■ Material to process:

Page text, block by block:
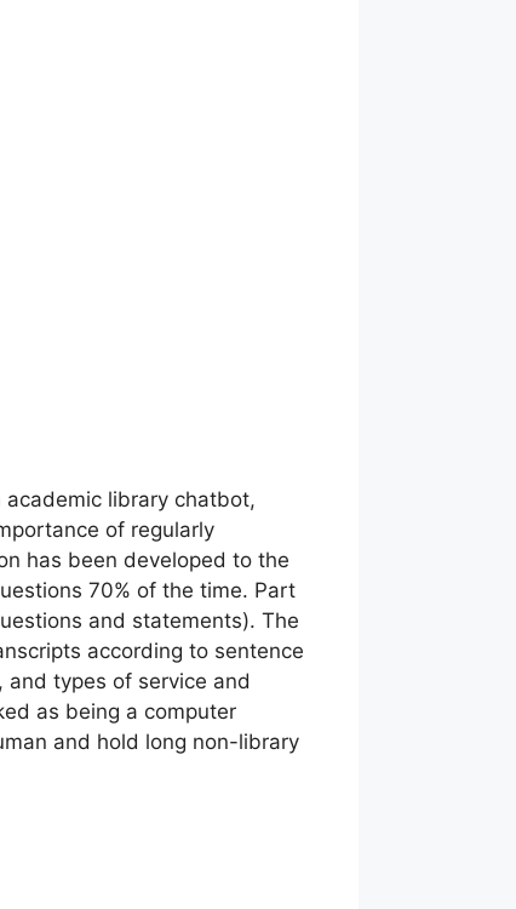
library chatbot,
of regularly
has been developed to the
70% of the time. Part
and statements). The
according to sentence
types of service and
as being a computer
and hold long non-library
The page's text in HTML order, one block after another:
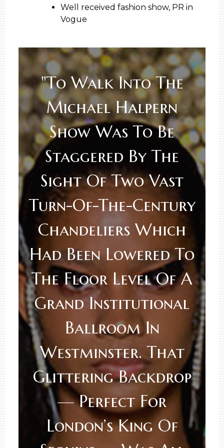
Well received fashion show, PR in
Vogue
"To Walk Into The
Michael Halpern
Show Was To Be
Staggered By The
Sight Of Two Vast
Turn-Of-The-Century
Chandeliers Which
Had Been Lowered To
The Floor Level Of A
Grand Institutional
Ballroom In
Westminster. That
Glittering Backdrop
— Perfect For
London’s King Of
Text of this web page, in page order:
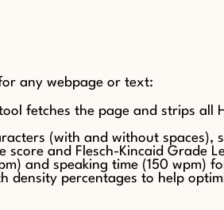
any webpage or text:
fetches the page and strips
(with and without spaces),
score and Flesch-Kincaid Grade
and speaking time (150 wpm)
density percentages to help
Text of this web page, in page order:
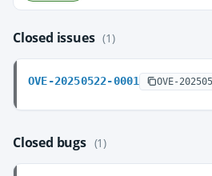
Closed issues (1)
OVE-20250522-0001 OVE-
Closed bugs (1)
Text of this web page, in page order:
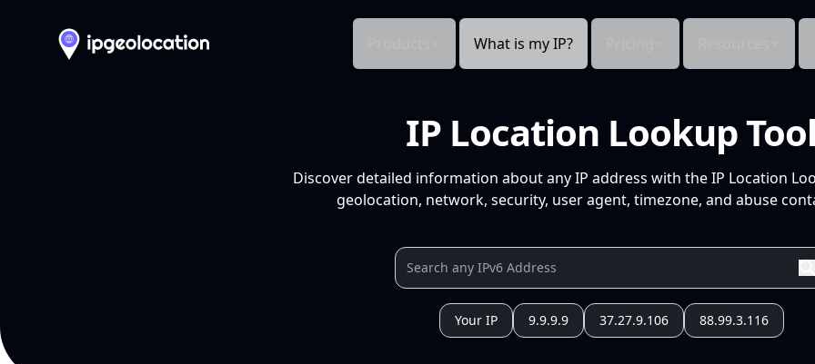
What is my IP?
IP Location Lookup
Discover detailed information about any IP address with the IP Location
geolocation, network, security, user agent, timezone, and abuse
Your IP 9.9.9.9 37.27.9.106 88.99.3.116
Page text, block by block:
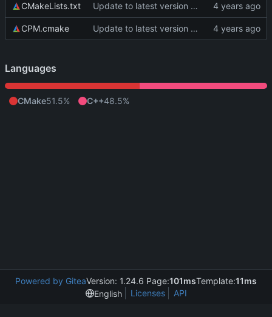
CMakeLists.txt Update to latest version of PkmnLib
CPM.cmake Update to latest version of PkmnLib
Languages
CMake51.5% C++48.5%
Powered by GiteaVersion: 1.24.6 Page:101msTemplate:11ms
English
Licenses API
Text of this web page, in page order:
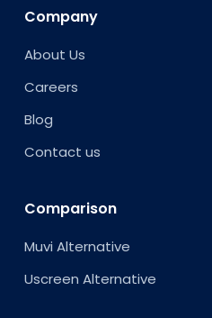
Company
About Us
Careers
Blog
Contact us
Comparison
Muvi Alternative
Uscreen Alternative
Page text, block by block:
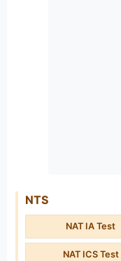
NTS
NAT IA Test
NAT ICS Test
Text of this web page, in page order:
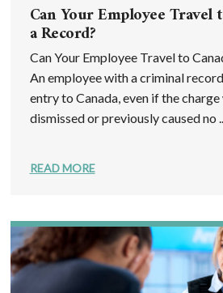
Can Your Employee Travel
a Record?
Can Your Employee Travel to
An employee with a criminal
entry to Canada, even if the charge
dismissed or previously caused no
READ MORE
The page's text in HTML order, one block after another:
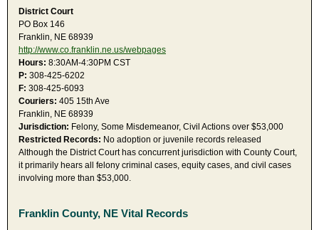
District Court
PO Box 146
Franklin, NE 68939
http://www.co.franklin.ne.us/webpages
Hours: 8:30AM-4:30PM CST
P: 308-425-6202
F: 308-425-6093
Couriers: 405 15th Ave
Franklin, NE 68939
Jurisdiction: Felony, Some Misdemeanor, Civil Actions over $53,000
Restricted Records: No adoption or juvenile records released
Although the District Court has concurrent jurisdiction with County Court,
it primarily hears all felony criminal cases, equity cases, and civil cases
involving more than $53,000.
Franklin County, NE Vital Records
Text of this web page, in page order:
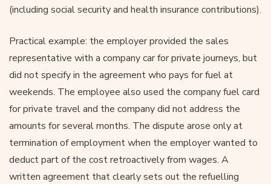
(including social security and health insurance contributions).
Practical example: the employer provided the sales
representative with a company car for private journeys, but
did not specify in the agreement who pays for fuel at
weekends. The employee also used the company fuel card
for private travel and the company did not address the
amounts for several months. The dispute arose only at
termination of employment when the employer wanted to
deduct part of the cost retroactively from wages. A
written agreement that clearly sets out the refuelling
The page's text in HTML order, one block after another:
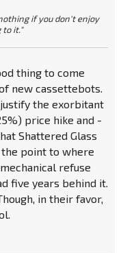
if you don't enjoy
to it."
thing to come
new cassettebots.
the exorbitant
price hike and -
Shattered Glass
point to where
refuse
five years behind it.
in their favor,
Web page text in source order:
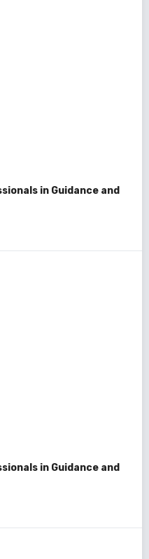
in Guidance and
in Guidance and

■ Required action: Print the listing verbatim, images excluded.

■ Response for this exercise:
Page text, block by block:
library chatbot,
of regularly
has been developed to the
70% of the time. Part
and statements). The
according to sentence
types of service and
as being a computer
and hold long non-library
The page's text in HTML order, one block after another:
Well received fashion show, PR in
Vogue
"To Walk Into The
Michael Halpern
Show Was To Be
Staggered By The
Sight Of Two Vast
Turn-Of-The-Century
Chandeliers Which
Had Been Lowered To
The Floor Level Of A
Grand Institutional
Ballroom In
Westminster. That
Glittering Backdrop
— Perfect For
London’s King Of
Text of this web page, in page order:
any webpage or text:
fetches the page and strips
(with and without spaces),
score and Flesch-Kincaid Grade
and speaking time (150 wpm)
density percentages to help
Text of this web page, in page order:
Closed issues (1)
OVE-20250522-0001 OVE-
Closed bugs (1)
Text of this web page, in page order:
What is my IP?
IP Location Lookup
Discover detailed information about any IP address with the IP Location
geolocation, network, security, user agent, timezone, and abuse
Your IP 9.9.9.9 37.27.9.106 88.99.3.116
Page text, block by block:
CMakeLists.txt Update to latest version of PkmnLib
CPM.cmake Update to latest version of PkmnLib
Languages
CMake51.5% C++48.5%
Powered by GiteaVersion: 1.24.6 Page:101msTemplate:11ms
English
Licenses API
Text of this web page, in page order:
Company
About Us
Careers
Blog
Contact us
Comparison
Muvi Alternative
Uscreen Alternative
Page text, block by block:
NTS
NAT IA Test
NAT ICS Test
Text of this web page, in page order:
Can Your Employee Travel
a Record?
Can Your Employee Travel to
An employee with a criminal
entry to Canada, even if the charge
dismissed or previously caused no
READ MORE
The page's text in HTML order, one block after another:
District Court
PO Box 146
Franklin, NE 68939
http://www.co.franklin.ne.us/webpages
Hours: 8:30AM-4:30PM CST
P: 308-425-6202
F: 308-425-6093
Couriers: 405 15th Ave
Franklin, NE 68939
Jurisdiction: Felony, Some Misdemeanor, Civil Actions over $53,000
Restricted Records: No adoption or juvenile records released
Although the District Court has concurrent jurisdiction with County Court,
it primarily hears all felony criminal cases, equity cases, and civil cases
involving more than $53,000.
Franklin County, NE Vital Records
Text of this web page, in page order:
(including social security and health insurance contributions).
Practical example: the employer provided the sales
representative with a company car for private journeys, but
did not specify in the agreement who pays for fuel at
weekends. The employee also used the company fuel card
for private travel and the company did not address the
amounts for several months. The dispute arose only at
termination of employment when the employer wanted to
deduct part of the cost retroactively from wages. A
written agreement that clearly sets out the refuelling
The page's text in HTML order, one block after another:
if you don't enjoy
to it."
thing to come
new cassettebots.
the exorbitant
price hike and -
Shattered Glass
point to where
refuse
five years behind it.
in their favor,
Web page text in source order:
in Guidance and
in Guidance and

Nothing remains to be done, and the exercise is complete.